Significance: With small samples, our estimates are so imprecise that even if we get the right “ballpark,” we can’t be very confident. Larger samples dramatically improve inference reliability.
# Summarize the practical implications
implications <- tibble(
Insight = c(
"Small samples (10%) show high variability",
"Anomaly detection is sample-dependent",
"Directional relationships are robust",
"Confidence intervals shrink with sample size",
"Group proportions can vary substantially"
),
`Effect on Conclusions` = c(
"Two 10% samples can suggest different 'realities'",
"Outliers in one sample may be normal in another",
"Relative rankings (EU > OECD > Non-OECD) are reliable",
"Larger samples yield more precise estimates",
"Representativeness cannot be assumed in small samples"
),
`Recommendation for Future Analysis` = c(
"Use multiple samples to assess variability",
"Validate anomalies across different sampling approaches",
"Focus on relative patterns, not exact values",
"Report confidence intervals, not just point estimates",
"Check sample composition against population"
)
)
cat("## Implications for Drawing Conclusions\n\n")## ## Implications for Drawing Conclusions
| Insight | Effect on Conclusions | Recommendation for Future Analysis |
|---|---|---|
| Small samples (10%) show high variability | Two 10% samples can suggest different ‘realities’ | Use multiple samples to assess variability |
| Anomaly detection is sample-dependent | Outliers in one sample may be normal in another | Validate anomalies across different sampling approaches |
| Directional relationships are robust | Relative rankings (EU > OECD > Non-OECD) are reliable | Focus on relative patterns, not exact values |
| Confidence intervals shrink with sample size | Larger samples yield more precise estimates | Report confidence intervals, not just point estimates |
| Group proportions can vary substantially | Representativeness cannot be assumed in small samples | Check sample composition against population |
What This Investigation Reveals:
Sampling Variability is Real and Substantial: Even with 10% of a 42,000-row dataset (~4,200 observations!), different random samples can tell different stories about the same pandemic.

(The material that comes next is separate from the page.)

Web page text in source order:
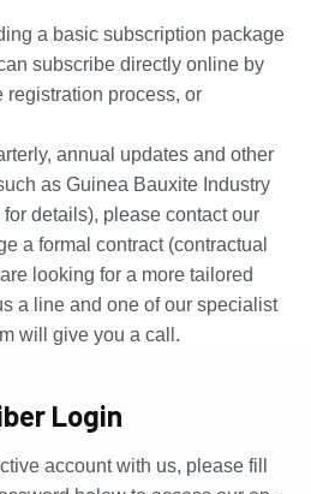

Some Truths Are Robust: While exact numbers vary, the hierarchical relationship between country groups (EU > OECD > Non-OECD in stringency) holds across almost all samples. This suggests some underlying structural truths about the world.
Anomalies Are in the Eye of the Beholder: What looks “extreme” depends heavily on which random subset you examine. This challenges any single-study outlier analysis.

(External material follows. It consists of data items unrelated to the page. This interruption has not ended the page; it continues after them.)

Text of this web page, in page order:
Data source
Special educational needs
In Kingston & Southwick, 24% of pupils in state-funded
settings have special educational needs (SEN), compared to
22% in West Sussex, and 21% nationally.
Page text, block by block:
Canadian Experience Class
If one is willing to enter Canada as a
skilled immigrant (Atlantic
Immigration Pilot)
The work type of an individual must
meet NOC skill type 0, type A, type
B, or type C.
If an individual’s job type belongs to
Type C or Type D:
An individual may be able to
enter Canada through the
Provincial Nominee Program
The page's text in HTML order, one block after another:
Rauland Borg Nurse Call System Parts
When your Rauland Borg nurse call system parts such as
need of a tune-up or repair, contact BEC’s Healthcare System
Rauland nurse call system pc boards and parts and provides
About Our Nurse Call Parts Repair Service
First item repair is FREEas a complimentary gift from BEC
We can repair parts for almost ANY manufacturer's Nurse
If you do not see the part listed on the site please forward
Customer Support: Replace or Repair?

Precision Costs Data: To cut confidence interval width in half, you need roughly four times as much data. There are diminishing returns but clear benefits to larger samples.
Further Questions for Investigation:
Stratified vs. Random Sampling: Would stratified sampling (ensuring equal representation from each country group) reduce variability compared to pure random sampling?

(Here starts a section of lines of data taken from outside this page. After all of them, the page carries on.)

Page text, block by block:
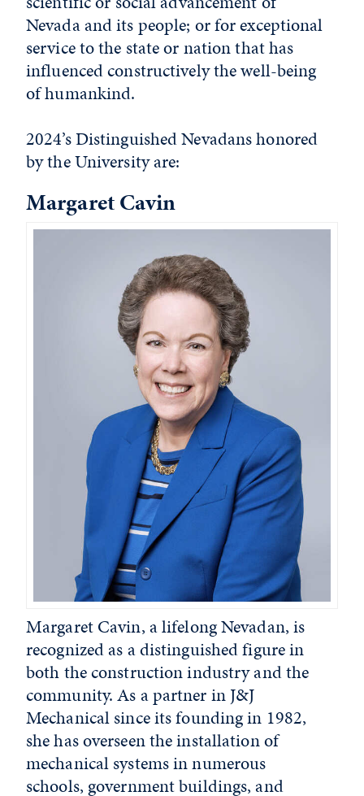
Nevada and its people; or for exceptional
service to the state or nation that has
influenced constructively the well-being
of humankind.
2024’s Distinguished Nevadans honored
by the University are:
Margaret Cavin
Margaret Cavin, a lifelong Nevadan, is
recognized as a distinguished figure in
both the construction industry and the
community. As a partner in J&J
Mechanical since its founding in 1982,
she has overseen the installation of
mechanical systems in numerous
schools, government buildings, and

Temporal Sampling Bias: What if our random samples accidentally cluster in certain time periods? How would that distort our understanding of the “average” pandemic experience?
Minimum Sample Size for Reliability: Based on our analysis, what’s the minimum sample size needed to reliably detect the EU vs. Non-OECD stringency difference?
Bootstrapping Applications: Could we use bootstrap resampling (creating many samples from one dataset) to quantify uncertainty in our original Week 2 and 3 findings?
Always Assess Sampling Variability: Before drawing strong conclusions, check how sensitive your findings are to different random samples of your data.
Report Confidence Intervals, Not Just Points: A point estimate without a confidence interval is an incomplete story, especially with smaller samples.
Distinguish Between Exact Values and Relative Patterns: Exact averages may vary, but directional relationships are more stable across samples.
Consider Multiple Sampling Approaches: If something is an anomaly in one sample, check if it remains an anomaly across multiple sampling approaches.